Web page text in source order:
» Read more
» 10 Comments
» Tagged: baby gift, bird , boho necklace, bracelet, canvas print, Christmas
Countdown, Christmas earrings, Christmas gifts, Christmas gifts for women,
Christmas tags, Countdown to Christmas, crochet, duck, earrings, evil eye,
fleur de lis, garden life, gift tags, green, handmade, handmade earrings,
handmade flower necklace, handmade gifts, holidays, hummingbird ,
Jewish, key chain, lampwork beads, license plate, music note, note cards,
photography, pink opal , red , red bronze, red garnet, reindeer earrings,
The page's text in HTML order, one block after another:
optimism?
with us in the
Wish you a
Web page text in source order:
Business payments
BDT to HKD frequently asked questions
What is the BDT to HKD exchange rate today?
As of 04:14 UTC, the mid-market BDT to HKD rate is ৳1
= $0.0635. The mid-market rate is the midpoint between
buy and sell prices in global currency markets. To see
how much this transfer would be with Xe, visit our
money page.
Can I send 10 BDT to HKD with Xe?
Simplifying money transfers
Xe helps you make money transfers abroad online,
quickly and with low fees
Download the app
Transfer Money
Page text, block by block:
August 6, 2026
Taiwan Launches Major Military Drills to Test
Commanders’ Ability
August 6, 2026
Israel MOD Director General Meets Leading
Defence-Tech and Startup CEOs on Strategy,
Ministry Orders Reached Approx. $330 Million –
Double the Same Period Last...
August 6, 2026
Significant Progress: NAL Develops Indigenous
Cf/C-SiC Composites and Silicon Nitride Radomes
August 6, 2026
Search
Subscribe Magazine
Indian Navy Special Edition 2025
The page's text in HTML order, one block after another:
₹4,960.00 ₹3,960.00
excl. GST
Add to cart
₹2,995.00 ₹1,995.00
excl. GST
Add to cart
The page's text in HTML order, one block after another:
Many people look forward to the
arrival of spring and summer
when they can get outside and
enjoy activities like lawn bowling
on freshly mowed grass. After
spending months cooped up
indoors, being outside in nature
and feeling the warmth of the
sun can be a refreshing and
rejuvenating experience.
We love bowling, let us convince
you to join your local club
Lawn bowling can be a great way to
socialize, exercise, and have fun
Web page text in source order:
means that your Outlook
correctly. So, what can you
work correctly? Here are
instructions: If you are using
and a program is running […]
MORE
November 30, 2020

#####

What to produce: Starting with the line that holds "Xe helps you" and ending with the line that holds "Significant Progress: NAL Develops Indigenous", retype every line in the data above exactly, and nothing else.

Answer for this exercise:
Xe helps you make money transfers abroad online,
quickly and with low fees
Download the app
Transfer Money
Page text, block by block:
August 6, 2026
Taiwan Launches Major Military Drills to Test
Commanders’ Ability
August 6, 2026
Israel MOD Director General Meets Leading
Defence-Tech and Startup CEOs on Strategy,
Ministry Orders Reached Approx. $330 Million –
Double the Same Period Last...
August 6, 2026
Significant Progress: NAL Develops Indigenous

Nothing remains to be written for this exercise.